GitHub - altalt-org/Lightning-SimulWhisper: An MLX/CoreML implementation of SimulStreaming. ~15x increase in performance

altalt-org
2025.11.09
·GitHub·by Anonymous
#MLX#CoreML#Whisper#Speech Recognition#Apple Silicon

Key Points

  • 1Lightning-SimulWhisper is an MLX/CoreML implementation of SimulStreaming for real-time local transcriptions on Apple Silicon, offering substantial performance and power efficiency improvements.
  • 2It leverages a hybrid architecture, using a CoreML encoder for up to 18x faster encoding on the Neural Engine and an MLX decoder for up to 15x faster decoding, employing the AlignAtt policy for simultaneous speech recognition.
  • 3This optimized design enables real-time execution of larger Whisper models (e.g., medium, large-v3-turbo) on Apple Silicon devices with significantly lower power consumption compared to MLX-only solutions.

Lightning-SimulWhisper is a high-performance, real-time local transcription system optimized for Apple Silicon devices, leveraging Apple's MLX machine learning framework and CoreML. It specifically implements the Whisper model for simultaneous speech recognition, adopting the AlignAtt policy for efficient streaming. The project distinguishes itself by eliminating PyTorch dependencies and achieving substantial speed and power efficiency improvements.

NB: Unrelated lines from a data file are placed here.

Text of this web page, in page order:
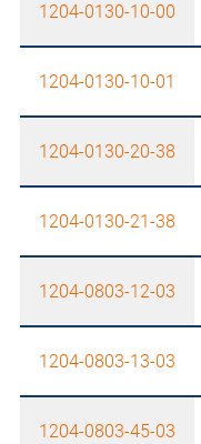
1204-0130-10-00
1204-0130-10-01
1204-0130-20-38
1204-0130-21-38
1204-0803-12-03
1204-0803-13-03
1204-0803-45-03
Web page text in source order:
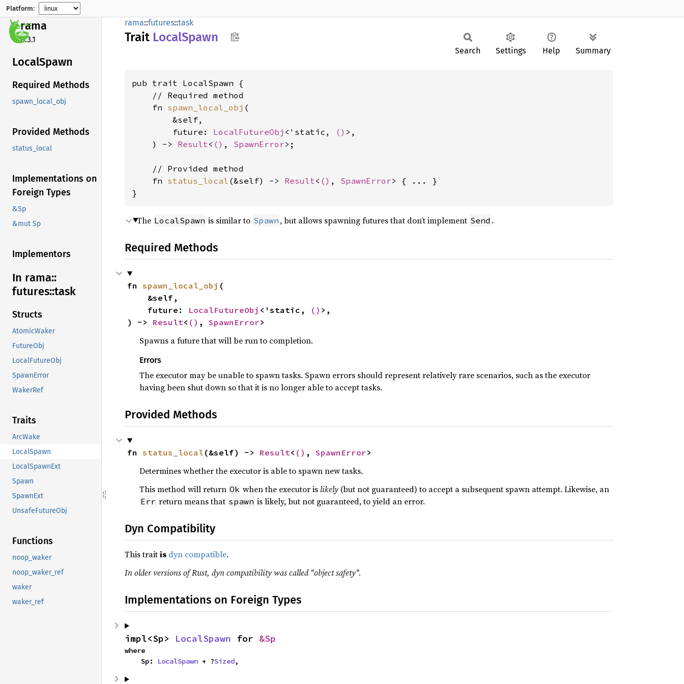
Platform:
rama
0.3.1
LocalSpawn
Required Methods
spawn_local_obj
Provided Methods
status_local
Implementations on
Foreign Types
&Sp
&mut Sp
Implementors
In rama::
futures::task
Structs
AtomicWaker
FutureObj
LocalFutureObj
SpawnError
WakerRef
Traits
ArcWake
LocalSpawn
LocalSpawnExt
Spawn
SpawnExt
UnsafeFutureObj
Functions
noop_waker
noop_waker_ref
waker
waker_ref
rama::futures::task
Trait LocalSpawn
Search Settings Help Summary
pub trait LocalSpawn {
    // Required method
    fn
spawn_local_obj (
        &self,
        future:
LocalFutureObj <'static, () >,
    ) ->
Result< () , SpawnError>;
    // Provided method
    fn
status_local (&self) -> Result< () , SpawnError> { ... }
}
The LocalSpawn is similar to Spawn , but allows spawning futures that don’t implement Send .
Required Methods
fn spawn_local_obj (
    future:
LocalFutureObj <'static, () >,
) -> Result< () , SpawnError>
Spawns a future that will be run to completion.
Errors
The executor may be unable to spawn tasks. Spawn errors should represent relatively rare scenarios, such as the executor
having been shut down so that it is no longer able to accept tasks.
Provided Methods
fn status_local (&self) -> Result< () , SpawnError>
Determines whether the executor is able to spawn new tasks.
This method will return Ok when the executor is likely(but not guaranteed) to accept a subsequent spawn attempt. Likewise, an
Err return means that spawn is likely, but not guaranteed, to yield an error.
Dyn Compatibility
This traitis dyn compatible.
In older versions of Rust, dyn compatibility was called "object safety".
Implementations on Foreign Types
impl<Sp> LocalSpawn for &Sp
where
    Sp:
LocalSpawn + ?Sized,

The core methodology employs a hybrid architectural approach to optimize different stages of the Whisper pipeline:

  1. Audio Input Processing: The initial audio input (16kHz mono) is first processed by MLX to generate the Mel Spectrogram.
  2. CoreML Encoder Acceleration: This is the pivotal optimization. The encoder component of the Whisper model is offloaded to CoreML, utilizing the whisper.cpp integration to harness Apple's Neural Engine (ANE). This dramatically accelerates the most computationally intensive part of the model, yielding up to an 18x speedup for encoding compared to traditional implementations. The output encoder features are then converted from CoreML's format back into MLX tensors.
  3. MLX Decoder Implementation: The decoding phase runs entirely on MLX. This allows for flexible and fine-grained control over the decoding process, including the implementation of the AlignAtt policy, which is a state-of-the-art strategy for simultaneous decoding in real-time. The MLX decoder demonstrates up to a 15x speedup compared to PyTorch-based implementations, further contributing to overall performance.
  4. Transcription Output: The decoded tokens are then assembled into the final transcription.

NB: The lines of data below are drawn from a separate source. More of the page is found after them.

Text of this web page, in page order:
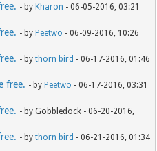
- by Kharon - 06-05-2016, 03:21
- by Peetwo - 06-09-2016, 10:26
- bythorn bird - 06-17-2016, 01:46
free. - by Peetwo - 06-17-2016, 03:31
- by Gobbledock - 06-20-2016,
- bythorn bird - 06-21-2016, 01:34
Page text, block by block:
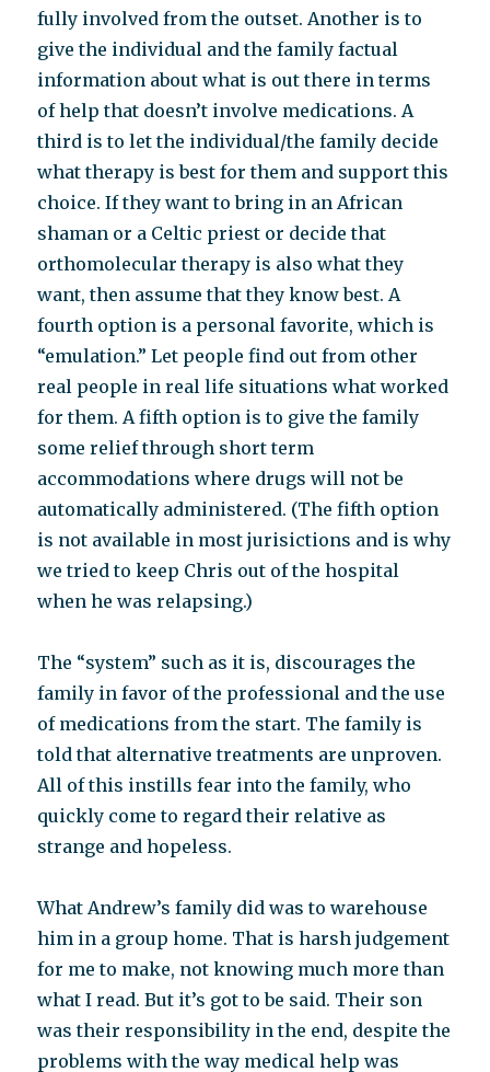
fully involved from the outset. Another is to
give the individual and the family factual
information about what is out there in terms
of help that doesn’t involve medications. A
third is to let the individual/the family decide
what therapy is best for them and support this
choice. If they want to bring in an African
shaman or a Celtic priest or decide that
orthomolecular therapy is also what they
want, then assume that they know best. A
fourth option is a personal favorite, which is
“emulation.” Let people find out from other
real people in real life situations what worked
for them. A fifth option is to give the family
some relief through short term
accommodations where drugs will not be
automatically administered. (The fifth option
is not available in most jurisictions and is why
we tried to keep Chris out of the hospital
when he was relapsing.)
The “system” such as it is, discourages the
family in favor of the professional and the use
of medications from the start. The family is
told that alternative treatments are unproven.
All of this instills fear into the family, who
quickly come to regard their relative as
strange and hopeless.
What Andrew’s family did was to warehouse
him in a group home. That is harsh judgement
for me to make, not knowing much more than
what I read. But it’s got to be said. Their son
was their responsibility in the end, despite the
problems with the way medical help was

This hybrid architecture, where the compute-heavy encoder utilizes the Neural Engine via CoreML for unparalleled speed and power efficiency, and the flexible decoder leverages MLX's native Apple Silicon optimizations, enables real-time transcription even with larger Whisper models (e.g., medium, large-v3-turbo) on devices like the M2 MacBook Pro. The use of CoreML for encoding significantly reduces power consumption compared to MLX-only implementations.

Key features include:

  • Native Apple Silicon optimization with MLX and CoreML.
  • Up to 18x encoder speedup via CoreML and Apple Neural Engine.
  • Up to 15x decoder speedup via MLX.
  • Implementation of the AlignAtt policy for simultaneous decoding.
  • Support for various Whisper model sizes (tiny, base, small, medium, large-v1/v2/v3).
  • Configurable beam search decoding (e.g., --beams 3).
  • Real-time streaming capabilities from both audio files (simulation) and live microphone input.
  • Integration with CIF (Continuous Integrate and Fire) models for improved word boundary detection (e.g., --cif_ckpt_path cif_model/medium.npz).
  • Optional Voice Activity Detection (VAD) using Silero (requires torchaudio).